Creating a pipeline Using parametrized templates - AWS Data Pipeline

Creating a pipeline Using parametrized templates

You can use a parametrized template to customize a pipeline definition. This enables you to create a common pipeline definition but provide different parameters when you add the pipeline definition to a new pipeline.

Add myVariables to the pipeline definition

When you create the pipeline definition file, specify variables using the following syntax: #{myVariable}. It is required that the variable is prefixed by my. For example, the following pipeline definition file, pipeline-definition.json, includes the following variables: myShellCmd, myS3InputLoc, and myS3OutputLoc.

Note

A pipeline definition has an upper limit of 50 parameters.
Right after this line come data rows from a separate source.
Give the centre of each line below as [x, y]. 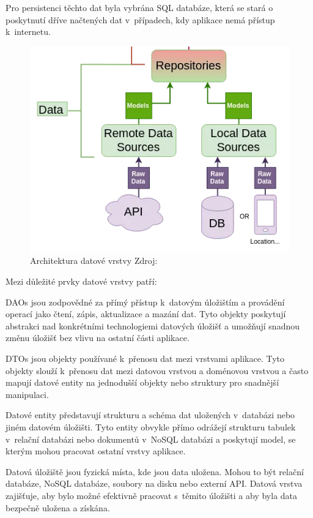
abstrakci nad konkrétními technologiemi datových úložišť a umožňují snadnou [153, 325]
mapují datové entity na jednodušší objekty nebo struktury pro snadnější [142, 382]
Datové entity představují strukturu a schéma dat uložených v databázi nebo [150, 415]
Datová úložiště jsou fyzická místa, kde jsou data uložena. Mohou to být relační [155, 471]
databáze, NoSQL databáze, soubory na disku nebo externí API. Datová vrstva [154, 483]
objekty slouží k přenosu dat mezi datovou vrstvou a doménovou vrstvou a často [157, 370]
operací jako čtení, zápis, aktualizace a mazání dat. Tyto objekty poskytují [146, 314]
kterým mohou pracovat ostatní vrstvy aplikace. [96, 451]
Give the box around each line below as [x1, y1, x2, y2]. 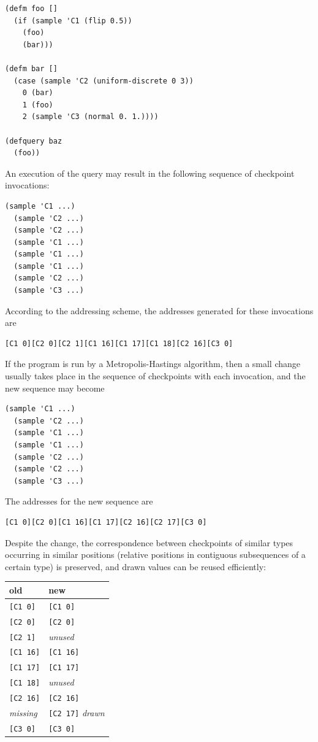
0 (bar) [22, 88, 53, 98]
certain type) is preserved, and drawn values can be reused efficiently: [5, 560, 266, 573]
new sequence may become [5, 381, 105, 394]
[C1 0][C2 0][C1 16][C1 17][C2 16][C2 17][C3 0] [5, 517, 207, 527]
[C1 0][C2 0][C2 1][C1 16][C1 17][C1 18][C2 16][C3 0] [5, 339, 233, 348]
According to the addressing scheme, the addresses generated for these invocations [5, 304, 314, 317]
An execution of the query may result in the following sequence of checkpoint [5, 166, 295, 179]
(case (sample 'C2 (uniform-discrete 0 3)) [13, 76, 194, 85]
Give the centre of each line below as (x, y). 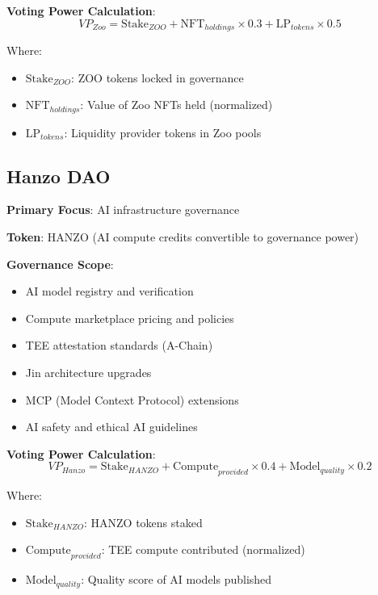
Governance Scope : (60, 264)
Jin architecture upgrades (88, 373)
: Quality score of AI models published (176, 579)
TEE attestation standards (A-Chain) (119, 345)
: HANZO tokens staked (143, 522)
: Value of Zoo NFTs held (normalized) (176, 105)
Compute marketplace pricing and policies (130, 318)
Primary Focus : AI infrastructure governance (123, 210)
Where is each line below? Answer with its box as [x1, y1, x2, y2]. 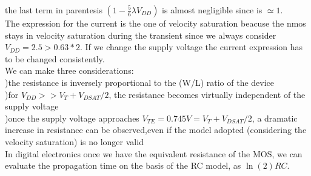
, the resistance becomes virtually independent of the [109, 88, 306, 100]
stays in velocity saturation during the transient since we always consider [5, 28, 276, 41]
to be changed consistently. [5, 52, 105, 65]
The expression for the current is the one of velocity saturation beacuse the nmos [5, 17, 306, 29]
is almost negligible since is [162, 4, 263, 16]
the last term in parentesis [5, 4, 102, 16]
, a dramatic [252, 111, 298, 124]
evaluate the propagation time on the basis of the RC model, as [5, 159, 241, 172]
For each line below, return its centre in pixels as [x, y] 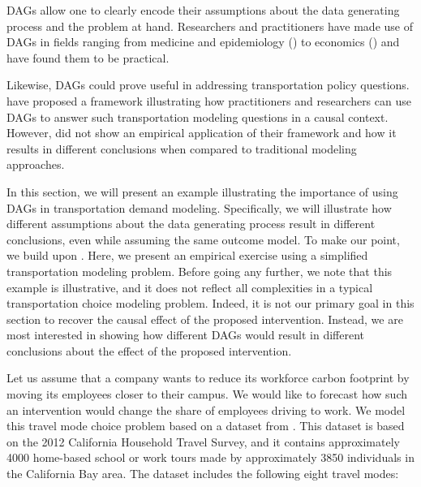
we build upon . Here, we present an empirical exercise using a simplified [187, 255]
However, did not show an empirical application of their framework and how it [202, 133]
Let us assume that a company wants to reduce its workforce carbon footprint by [208, 378]
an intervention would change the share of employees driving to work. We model [206, 409]
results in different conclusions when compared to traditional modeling [182, 148]
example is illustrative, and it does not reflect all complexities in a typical [190, 287]
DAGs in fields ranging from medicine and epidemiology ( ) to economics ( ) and [203, 42]
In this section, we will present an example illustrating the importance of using [202, 191]
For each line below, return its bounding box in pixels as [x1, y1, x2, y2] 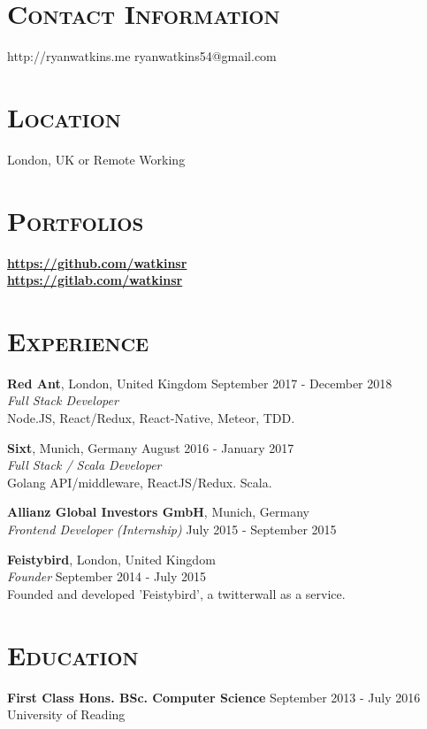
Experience [7, 322, 149, 358]
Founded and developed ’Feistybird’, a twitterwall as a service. [7, 584, 346, 602]
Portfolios [7, 202, 144, 238]
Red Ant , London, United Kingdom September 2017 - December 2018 [7, 373, 393, 392]
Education [7, 636, 139, 672]
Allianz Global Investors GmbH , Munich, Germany [7, 503, 309, 521]
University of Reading [7, 705, 126, 724]
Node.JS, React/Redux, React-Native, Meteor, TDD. [7, 409, 295, 427]
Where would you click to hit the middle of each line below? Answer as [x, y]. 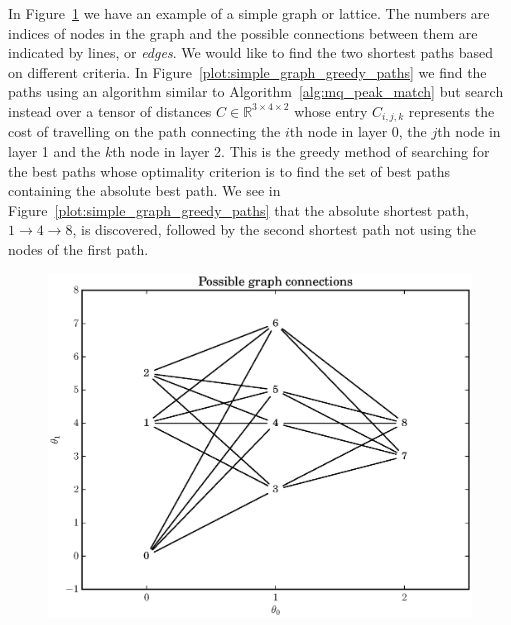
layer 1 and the [54, 151]
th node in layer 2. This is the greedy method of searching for [301, 151]
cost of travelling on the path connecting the [144, 131]
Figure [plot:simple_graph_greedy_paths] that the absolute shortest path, [238, 209]
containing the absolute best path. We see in [144, 190]
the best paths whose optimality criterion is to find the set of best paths [229, 170]
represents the [451, 110]
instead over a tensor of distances [110, 110]
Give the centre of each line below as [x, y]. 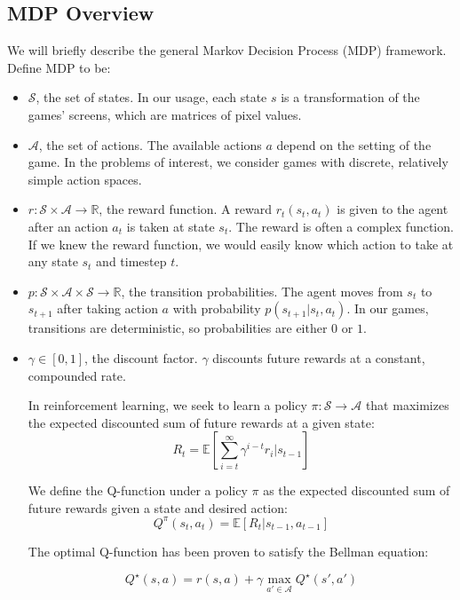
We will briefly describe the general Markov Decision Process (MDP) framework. [227, 50]
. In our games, [388, 308]
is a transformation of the [350, 97]
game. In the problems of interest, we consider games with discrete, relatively [238, 162]
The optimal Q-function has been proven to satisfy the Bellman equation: [228, 551]
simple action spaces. [85, 179]
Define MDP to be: [59, 67]
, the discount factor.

{ "objects": [ { "id": "ShellCommandActivityObj", "input": { "ref": "S3InputLocation" }, "name": "ShellCommandActivityObj", "runsOn": { "ref": "EC2ResourceObj" }, "command": "#{myShellCmd}", "output": { "ref": "S3OutputLocation" }, "type": "ShellCommandActivity", "stage": "true" }, { "id": "Default", "scheduleType": "CRON", "failureAndRerunMode": "CASCADE", "schedule": { "ref": "Schedule_15mins" }, "name": "Default", "role": "DataPipelineDefaultRole", "resourceRole": "DataPipelineDefaultResourceRole" }, { "id": "S3InputLocation", "name": "S3InputLocation", "directoryPath": "#{myS3InputLoc}", "type": "S3DataNode" }, { "id": "S3OutputLocation", "name": "S3OutputLocation", "directoryPath": "#{myS3OutputLoc}/#{format(@scheduledStartTime, 'YYYY-MM-dd-HH-mm-ss')}", "type": "S3DataNode" }, { "id": "Schedule_15mins", "occurrences": "4", "name": "Every 15 minutes", "startAt": "FIRST_ACTIVATION_DATE_TIME", "type": "Schedule", "period": "15 Minutes" }, { "terminateAfter": "20 Minutes", "id": "EC2ResourceObj", "name": "EC2ResourceObj", "instanceType":"t1.micro", "type": "Ec2Resource" } ] }

Define parameter objects

You can create a separate file with parameter objects that defines the variables in your pipeline definition. For example, the following JSON file, parameters.json, contains parameter objects for the myShellCmd, myS3InputLoc, and myS3OutputLoc variables from the example pipeline definition above.

{ "parameters": [ { "id": "myShellCmd", "description": "Shell command to run", "type": "String", "default": "grep -rc \"GET\" ${INPUT1_STAGING_DIR}/* > ${OUTPUT1_STAGING_DIR}/output.txt" }, { "id": "myS3InputLoc", "description": "S3 input location", "type": "AWS::S3::ObjectKey", "default": "s3://us-east-1.elasticmapreduce.samples/pig-apache-logs/data" }, { "id": "myS3OutputLoc", "description": "S3 output location", "type": "AWS::S3::ObjectKey" } ] }
Note

You could add these objects directly to the pipeline definition file instead of using a separate file.

The following table describes the attributes for parameter objects.

Parameter attributes
Attribute Type Description
id String The unique identifier of the parameter. To mask the value while it is typed or displayed, add an asterisk ('*') as a prefix. For example, *myVariable—. Notes that this also encrypts the value before it is stored by AWS Data Pipeline.
description String A description of the parameter.
type String, Integer, Double, or AWS::S3::ObjectKey The parameter type that defines the allowed range of input values and validation rules. The default is String.
optional Boolean Indicates whether the parameter is optional or required. The default is false.
allowedValues List of Strings Enumerates all permitted values for the parameter.
default String The default value for the parameter. If you specify a value for this parameter using parameter values, it overrides the default value.
isArray Boolean Indicates whether the parameter is an array.

Define Parameter Values

You can create a separate file to define your variables using parameter values. For example, the following JSON file, file://values.json, contains the value for myS3OutputLoc variable from the example pipeline definition above.

{ "values": { "myS3OutputLoc": "myOutputLocation" } }

Submitting the pipeline definition

When you submit your pipeline definition, you can specify parameters, parameter objects, and parameter values. For example, you can use the put-pipeline-definition AWS CLI command as follows:

$ aws datapipeline put-pipeline-definition --pipeline-id id --pipeline-definition file://pipeline-definition.json \ --parameter-objects file://parameters.json --parameter-values-uri file://values.json
Note

A pipeline definition has an upper limit of 50 parameters. The size of the file for parameter-values-uri has an upper limit of 15 KB.